The Carteret Islands are about 45 miles east, and slightly south of Green Island, coral atolls. Tulun Island, also known as Kilinailau Atoll, is a reef island. The south side is covered with trees. Jangaini, Yecola, Yava and Puli are part of the atoll group in the central lagoon. The lagoon is about 30 km from north to south. The islands are so small, they don’t appear on most maps. During the past 10 years, they have been subject to ocean flooding during typhoons, ruining the vegetable crops. In October 1999, there being no food, except fish, most of the islanders were to be relocated to Bougainville. [As of May 12, 2003, 2,000 islanders remain isolated there as the PNG government provides no services or assistance to the North Solomon Islands. Coconut shoots are the only remaining vegetation; all the coconuts have been eaten.. There is no transportation to or from Bougainville.]

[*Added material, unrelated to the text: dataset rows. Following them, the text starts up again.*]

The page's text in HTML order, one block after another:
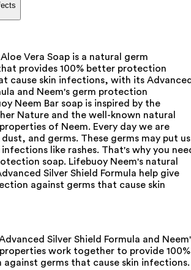
Vera Soap is a natural germ
provides 100% better protection
cause skin infections, with its
and Neem's germ protection
Neem Bar soap is inspired by the
Nature and the well-known natural
of Neem. Every day we are
and germs. These germs may put us
like rashes. That's why you
soap. Lifebuoy Neem's natural
Silver Shield Formula help give
against germs that cause skin
Silver Shield Formula and
work together to provide 100%
germs that cause skin infections.
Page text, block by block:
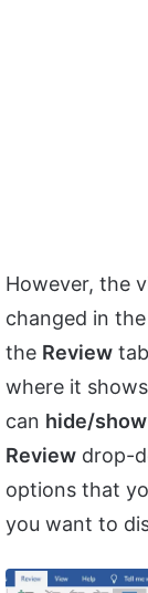
However, the
changed in the
the Review
where it
can hide/show
Review drop-
options that
you want to
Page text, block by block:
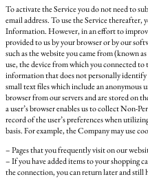
To activate the Service you do not need to
email address. To use the Service
Information. However, in an effort to
provided to us by your browser or by our
such as the website you came from (known
use, the device from which you connected to
information that does not personally
small text files which include an anonymous
browser from our servers and are stored on
a user’s browser enables us to collect Non-
record of the user’s preferences when
basis. For example, the Company may use
– Pages that you frequently visit on our
– If you have added items to your shopping
the connection, you can return later and still

September 18-20, 1994 Rabaul (pop. about 30,000) was destroyed by three days of volcanic eruptions, earthquakes, and explosions, covering the city in three meter deep layers of ash. The weight of the ash after rains, collapsed all the building roofs. The government inaction leaves it essentially abandoned. Feni Island, north of the Green Islands, is the site of a large mining operation for precious metals.

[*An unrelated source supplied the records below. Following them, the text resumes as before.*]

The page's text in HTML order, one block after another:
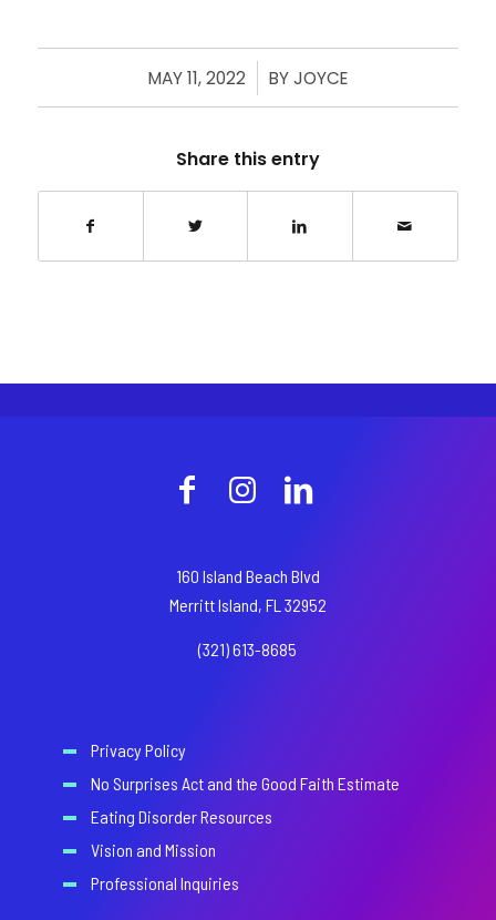
MAY 11, 2022
/ BYJOYCE
Share this entry
160 Island Beach Blvd
Merritt Island, FL 32952
(321) 613-8685
Privacy Policy
No Surprises Act and the Good Faith Estimate
Eating Disorder Resources
Vision and Mission
Professional Inquiries
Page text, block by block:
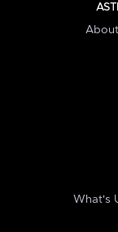
What's

The News Corp. chain publishes the Port Moresby PNG Post Courier daily paper, and three regional weekly supplemental editions. Main stories and photos can be seen online. Common themes are crime, corruption, endemic poverty, mayhem and prostitution. The Independent is a local rival paper. And there is one published in a local dialect. The population of Port Moresby is about 250,000.
Communication with the outside world can be done via satellite phone (expensive), as well as via short-wave radio. Mail comes by plane from Buka about once a month.
Prof. Spriggs says communication by Garamut drum still works. A common 1990’s Nissan Island morning message by a Big Man is, “We’ve got lots of juicy breadfruit, suckers.” Breadfruit trees used for the drums are three to four feet in diameter, grow about 60 feet tall and have a canopy of about 60 feet. The leaves are one to three feet tall. Red hot stones are placed in the end of the drum under construction to soften up the wood before hollowing it out with a knife or chisel. The 10 pound round, bumpy-skinned breadfruits are pealed, then cooked like a potato. They are harvested somewhat green. When fully-ripe, they are too sweet and become mushy. They are a staple food, like the taro. Seedless varieties are cultivated in Jamaica, South America and Central Africa. Export breadfruits are often canned as the raw product shelf-life is only seven days.
Josh Mcdade, AU Army medic, reported from a September 1999 visit to the Island, that there is a somewhat damaged Japanese light tank hulk a bit off the main road, a reminder of the Feb 1944 takeover battle. Samuel Frankel from Ron 23 reported his visit to the island in 1995, a big pile of 500 bombs there. The islanders don’t use cash money at all. They are very friendly and kind.
The Australian Government is developing a financial program for the Bougainville Territory, there being essentially no financial institutions in the region. There is an outline for the “Nissan Island Microfinance Structure” to create a local savings and loan project in 2002. This would be a new concept for the islanders, and village committees are being formed to develop it. The “Nehan Finance Cooperative” and individual Village Savings Clubs.
Rick Thomas advises Dec 2001 that there is a guest house for about 15 visitors on the north side of the island, mainly used by PNG officials, and a smaller one at Lagoon Field. He is in contact with a travel agent, Dianne Matthews in Wisconsin [www.seniorluxurytours.com], who specializes in island tours in the region for WW II vets and their families.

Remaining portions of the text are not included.